By Wole Olaoye
Barefaced stealing in the face of apparent inability of the instruments of justice to rein in culprits, has been identified by many young Nigerians as one of the evils stultifying the country’s growth and birthing a hopeless future for all of us. What explanation does one give an unemployed graduate witnessing this impunity and doing his best to keep to the straight and narrow path?
Foreigners assessing our circumstances from outside may be forgiven if they think we are a bunch of witless slaves with no capacity to manage our own affairs. Imagine, we are running our lives with loans, while our wealth is being siphoned away by a few greedy rats in public office. A few well connected carpetbaggers steal and privatise our collective streams, while we are reduced to washing our faces with spittle.
Nothing better exemplifies the Nigerian situation than the now established trend of fat cats looting the treasury and getting away with it before our very eyes. They no longer bother with complex stratagems. They simply vaporise and then hope that our national malaise of perennial amnesia will take care of the rest.
Barefaced stealing in the face of apparent inability of the instruments of justice to rein in culprits, has been identified by many young Nigerians as one of the evils stultifying the country’s growth and birthing a hopeless future for all of us. What explanation does one give an unemployed graduate witnessing this impunity and doing his best to keep to the straight and narrow path?

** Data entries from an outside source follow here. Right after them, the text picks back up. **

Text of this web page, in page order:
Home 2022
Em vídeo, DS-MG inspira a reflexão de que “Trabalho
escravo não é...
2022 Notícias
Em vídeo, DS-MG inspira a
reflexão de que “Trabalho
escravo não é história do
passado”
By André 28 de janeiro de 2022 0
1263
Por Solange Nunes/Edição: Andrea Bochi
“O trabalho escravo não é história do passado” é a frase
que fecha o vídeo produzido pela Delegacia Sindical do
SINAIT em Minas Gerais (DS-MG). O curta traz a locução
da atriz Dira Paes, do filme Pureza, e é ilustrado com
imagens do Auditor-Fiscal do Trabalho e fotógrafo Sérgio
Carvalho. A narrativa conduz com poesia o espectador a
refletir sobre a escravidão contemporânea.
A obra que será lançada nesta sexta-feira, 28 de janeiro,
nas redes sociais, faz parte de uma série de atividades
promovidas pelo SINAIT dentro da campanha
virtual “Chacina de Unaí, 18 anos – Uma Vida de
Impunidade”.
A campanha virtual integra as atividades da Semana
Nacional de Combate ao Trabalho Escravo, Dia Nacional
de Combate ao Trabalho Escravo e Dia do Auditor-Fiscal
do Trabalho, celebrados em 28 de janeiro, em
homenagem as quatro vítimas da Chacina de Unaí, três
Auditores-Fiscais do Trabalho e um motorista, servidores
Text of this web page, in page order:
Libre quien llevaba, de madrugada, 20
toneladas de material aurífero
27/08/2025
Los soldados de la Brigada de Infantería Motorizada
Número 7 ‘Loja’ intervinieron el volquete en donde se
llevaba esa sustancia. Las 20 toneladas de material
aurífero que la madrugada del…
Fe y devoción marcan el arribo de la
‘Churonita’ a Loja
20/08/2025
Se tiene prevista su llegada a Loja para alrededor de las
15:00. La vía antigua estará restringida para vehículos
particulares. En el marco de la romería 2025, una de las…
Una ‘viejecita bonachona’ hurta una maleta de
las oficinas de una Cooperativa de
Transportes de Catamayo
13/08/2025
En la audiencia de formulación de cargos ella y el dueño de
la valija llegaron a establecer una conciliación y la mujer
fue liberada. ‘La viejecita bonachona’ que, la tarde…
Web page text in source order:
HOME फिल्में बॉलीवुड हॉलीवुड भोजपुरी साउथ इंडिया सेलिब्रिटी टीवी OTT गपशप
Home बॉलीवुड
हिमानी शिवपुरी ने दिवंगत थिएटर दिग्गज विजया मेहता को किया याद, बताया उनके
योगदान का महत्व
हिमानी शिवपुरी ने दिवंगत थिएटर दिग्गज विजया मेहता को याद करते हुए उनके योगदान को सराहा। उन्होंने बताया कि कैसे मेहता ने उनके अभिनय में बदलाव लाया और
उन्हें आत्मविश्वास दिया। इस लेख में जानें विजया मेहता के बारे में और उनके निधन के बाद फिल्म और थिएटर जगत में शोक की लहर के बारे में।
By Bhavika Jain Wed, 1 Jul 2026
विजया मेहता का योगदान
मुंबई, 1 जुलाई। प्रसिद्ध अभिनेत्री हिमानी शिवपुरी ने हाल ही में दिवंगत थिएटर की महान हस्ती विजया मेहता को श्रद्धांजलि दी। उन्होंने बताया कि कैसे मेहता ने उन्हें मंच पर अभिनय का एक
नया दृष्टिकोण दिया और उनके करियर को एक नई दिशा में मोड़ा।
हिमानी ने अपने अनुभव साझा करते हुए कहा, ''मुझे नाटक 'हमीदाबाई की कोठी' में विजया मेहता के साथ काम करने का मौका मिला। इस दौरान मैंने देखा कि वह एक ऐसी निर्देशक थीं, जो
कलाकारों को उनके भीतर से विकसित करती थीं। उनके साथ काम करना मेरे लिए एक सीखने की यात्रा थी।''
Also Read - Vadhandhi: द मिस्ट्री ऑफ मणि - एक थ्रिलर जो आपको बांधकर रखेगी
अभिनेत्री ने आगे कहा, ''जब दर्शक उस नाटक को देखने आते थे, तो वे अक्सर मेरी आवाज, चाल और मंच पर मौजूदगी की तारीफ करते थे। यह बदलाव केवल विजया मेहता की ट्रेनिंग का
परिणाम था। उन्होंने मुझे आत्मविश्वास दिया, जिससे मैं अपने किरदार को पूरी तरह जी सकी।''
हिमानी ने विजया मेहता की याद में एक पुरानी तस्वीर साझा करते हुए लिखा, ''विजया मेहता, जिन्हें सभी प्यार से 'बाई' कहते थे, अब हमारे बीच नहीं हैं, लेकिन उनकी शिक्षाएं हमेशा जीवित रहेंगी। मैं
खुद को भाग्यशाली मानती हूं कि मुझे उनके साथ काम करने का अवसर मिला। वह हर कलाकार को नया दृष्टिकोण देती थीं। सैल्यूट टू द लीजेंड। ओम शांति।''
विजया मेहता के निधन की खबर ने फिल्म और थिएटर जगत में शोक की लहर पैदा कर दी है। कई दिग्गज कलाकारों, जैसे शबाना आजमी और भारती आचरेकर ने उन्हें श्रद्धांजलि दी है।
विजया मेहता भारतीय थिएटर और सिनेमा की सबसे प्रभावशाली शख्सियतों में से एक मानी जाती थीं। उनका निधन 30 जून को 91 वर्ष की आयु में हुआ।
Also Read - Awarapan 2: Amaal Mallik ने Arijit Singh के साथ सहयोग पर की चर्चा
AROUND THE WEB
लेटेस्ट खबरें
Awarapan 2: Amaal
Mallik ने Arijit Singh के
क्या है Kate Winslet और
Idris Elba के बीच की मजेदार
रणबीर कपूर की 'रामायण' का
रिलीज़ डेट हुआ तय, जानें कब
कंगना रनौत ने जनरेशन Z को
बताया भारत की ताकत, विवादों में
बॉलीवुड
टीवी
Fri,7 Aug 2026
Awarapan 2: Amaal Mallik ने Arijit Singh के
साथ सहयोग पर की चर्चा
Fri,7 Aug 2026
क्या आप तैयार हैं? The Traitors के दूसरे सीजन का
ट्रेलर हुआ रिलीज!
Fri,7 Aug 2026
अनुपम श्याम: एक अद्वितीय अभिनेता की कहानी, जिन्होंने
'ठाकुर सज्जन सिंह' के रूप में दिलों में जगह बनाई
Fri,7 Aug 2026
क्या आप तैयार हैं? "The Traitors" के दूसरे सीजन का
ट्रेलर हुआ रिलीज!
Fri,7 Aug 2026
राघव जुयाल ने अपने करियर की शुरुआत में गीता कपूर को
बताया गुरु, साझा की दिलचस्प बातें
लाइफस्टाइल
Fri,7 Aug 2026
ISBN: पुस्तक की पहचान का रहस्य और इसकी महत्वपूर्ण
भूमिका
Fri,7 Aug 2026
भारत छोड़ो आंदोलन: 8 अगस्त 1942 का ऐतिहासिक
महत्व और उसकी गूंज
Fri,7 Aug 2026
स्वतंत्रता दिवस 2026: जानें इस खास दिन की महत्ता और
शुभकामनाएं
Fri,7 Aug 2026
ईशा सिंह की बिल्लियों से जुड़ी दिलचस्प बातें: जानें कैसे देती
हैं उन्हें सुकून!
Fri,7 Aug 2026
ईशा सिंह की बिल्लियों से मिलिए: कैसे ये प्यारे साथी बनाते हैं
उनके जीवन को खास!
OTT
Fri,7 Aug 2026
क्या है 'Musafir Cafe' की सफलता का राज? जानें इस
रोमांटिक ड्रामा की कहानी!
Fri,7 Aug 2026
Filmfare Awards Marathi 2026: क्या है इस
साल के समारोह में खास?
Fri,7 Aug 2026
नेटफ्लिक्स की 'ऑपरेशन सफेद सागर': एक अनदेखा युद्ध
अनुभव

If Abdulrasheed Maina had been a citizen of any other country except Nigeria, he would have had a date with justice long ago. Appointed by the Jonathan administration in 2010 to sanitise the pension scheme which had become notorious for being treated as a gravy train by a succession of important thieves, Maina, within two years, transmogrified from gatekeeper to gate-breaker, as he allegedly helped himself and his accomplices to sums in excess of N100 billion (about $600 million in 2012). Since then, our sensibilities have been insulted in various ways through jejune dramas orchestrated to generate motion without movement.
Shortly after he was accused of looting the pension funds in 2012, he was dismissed from the civil service, pending prosecution. He fled. Reports had it that he was living it up in Dubai. The Economic and Financial Crimes Commission (EFCC) placed him on its list of fugitives. When he was feeling homesick, he sneaked back into the country. The drama of his arrest was of Nollywood grade, no less. In 2017, news filtered to the public that the fugitive had been appointed as acting director of Human Resources in the Ministry of Interior. Nigerians were aghast. How could a fugitive be rewarded with yet another federal appointment when he was supposed to be under prosecution for an earlier crime?
He was first sighted going about with a protective shield of heavily armed security agents. Tongues started wagging. The so-called fugitive was not in hiding but was all over town, milking his connections with high government officials to evade the law. When he was eventually arraigned in October 2019 by the EFCC, alongside his son, Faisal, and firm, Common Input Property and Investment Ltd., he showed up in a wheelchair and actually wanted presiding Justice Okon Abang to grant him reprieve on account of his feigned ill-health.
Maina was to spend nine months in Kuje prison, while spiritedly battling for bail, which was first set at N1 billion but was later reduced to N500 million, with a surety who must be a senator with landed property in the highbrow Maitama District, Asokoro, Wuse II, Katampe or the Central Business Districts of Abuja. When there was no Nigerian of standing willing to stand surety for the accused, his lawyers approached the senator representing his constituency in Borno State, Ali Ndume, who chairs the Senate Committee on the Army.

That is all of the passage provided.